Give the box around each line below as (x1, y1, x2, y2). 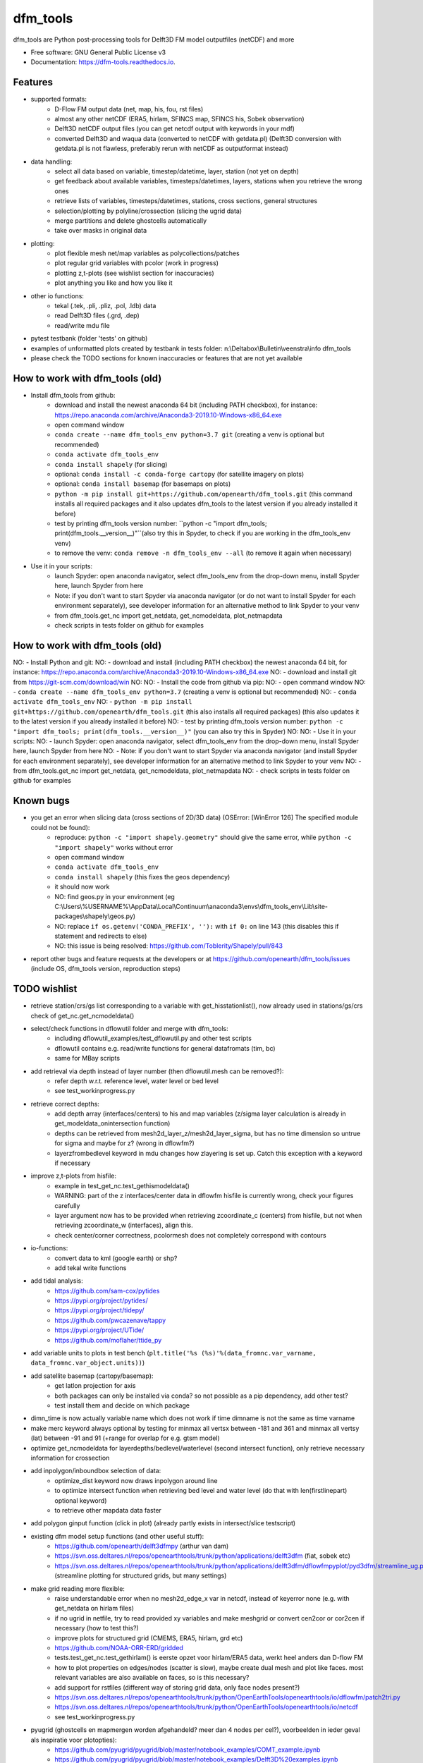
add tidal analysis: (30, 1276, 84, 1285)
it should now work (54, 882, 110, 891)
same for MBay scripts (54, 1054, 120, 1063)
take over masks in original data (54, 226, 147, 235)
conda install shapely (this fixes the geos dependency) (54, 872, 231, 881)
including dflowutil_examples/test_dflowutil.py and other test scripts (54, 1034, 252, 1043)
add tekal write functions (54, 1263, 127, 1272)
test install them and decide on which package (54, 1401, 190, 1410)

================

* EXERCISE REQUIREMENTS: From the records above, print only the lines between the one holding "add tidal analysis: (30, 1276, 84, 1285)" and the one holding "conda install shapely", inclusive, exactly as they stand.

* SOLUTION FOR THIS PROBLEM:
add tidal analysis: (30, 1276, 84, 1285)
it should now work (54, 882, 110, 891)
same for MBay scripts (54, 1054, 120, 1063)
take over masks in original data (54, 226, 147, 235)
conda install shapely (this fixes the geos dependency) (54, 872, 231, 881)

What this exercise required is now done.